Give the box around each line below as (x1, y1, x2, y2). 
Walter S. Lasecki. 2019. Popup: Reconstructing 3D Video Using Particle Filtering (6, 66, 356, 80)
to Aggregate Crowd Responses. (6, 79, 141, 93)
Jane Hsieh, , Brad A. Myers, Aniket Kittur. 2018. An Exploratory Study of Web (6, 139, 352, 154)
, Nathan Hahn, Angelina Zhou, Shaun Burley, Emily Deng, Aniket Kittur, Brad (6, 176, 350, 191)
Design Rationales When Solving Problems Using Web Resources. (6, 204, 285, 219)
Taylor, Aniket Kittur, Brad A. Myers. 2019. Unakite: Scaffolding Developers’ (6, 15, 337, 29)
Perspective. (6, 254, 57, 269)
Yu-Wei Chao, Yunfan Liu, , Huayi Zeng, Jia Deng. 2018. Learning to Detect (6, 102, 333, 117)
==
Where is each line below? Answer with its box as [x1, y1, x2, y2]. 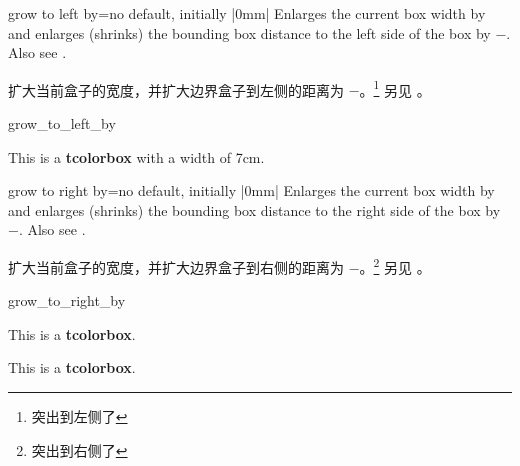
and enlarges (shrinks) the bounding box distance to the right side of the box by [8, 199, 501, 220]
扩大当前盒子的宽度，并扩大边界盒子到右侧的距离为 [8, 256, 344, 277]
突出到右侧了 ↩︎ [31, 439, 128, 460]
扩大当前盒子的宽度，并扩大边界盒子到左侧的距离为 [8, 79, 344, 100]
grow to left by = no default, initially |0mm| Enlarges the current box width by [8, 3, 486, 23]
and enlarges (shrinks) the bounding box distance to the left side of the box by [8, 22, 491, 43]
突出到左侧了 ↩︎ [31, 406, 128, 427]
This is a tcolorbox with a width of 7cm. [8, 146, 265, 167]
* * *
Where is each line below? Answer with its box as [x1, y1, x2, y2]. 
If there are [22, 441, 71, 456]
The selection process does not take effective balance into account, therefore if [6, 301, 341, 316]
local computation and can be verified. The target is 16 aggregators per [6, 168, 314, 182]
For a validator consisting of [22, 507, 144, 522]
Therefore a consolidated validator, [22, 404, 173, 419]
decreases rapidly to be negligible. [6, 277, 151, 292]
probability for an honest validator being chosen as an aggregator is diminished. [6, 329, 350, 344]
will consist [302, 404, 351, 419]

■ Task to carry out ■
Of the lines above, retype only those from the line containing "Give the box" through the line containing "Yu-Wei Chao, Yunfan", including both, exactly.

■ Task solution ■
Give the box around each line below as (x1, y1, x2, y2). 
Walter S. Lasecki. 2019. Popup: Reconstructing 3D Video Using Particle Filtering (6, 66, 356, 80)
to Aggregate Crowd Responses. (6, 79, 141, 93)
Jane Hsieh, , Brad A. Myers, Aniket Kittur. 2018. An Exploratory Study of Web (6, 139, 352, 154)
, Nathan Hahn, Angelina Zhou, Shaun Burley, Emily Deng, Aniket Kittur, Brad (6, 176, 350, 191)
Design Rationales When Solving Problems Using Web Resources. (6, 204, 285, 219)
Taylor, Aniket Kittur, Brad A. Myers. 2019. Unakite: Scaffolding Developers’ (6, 15, 337, 29)
Perspective. (6, 254, 57, 269)
Yu-Wei Chao, Yunfan Liu, , Huayi Zeng, Jia Deng. 2018. Learning to Detect (6, 102, 333, 117)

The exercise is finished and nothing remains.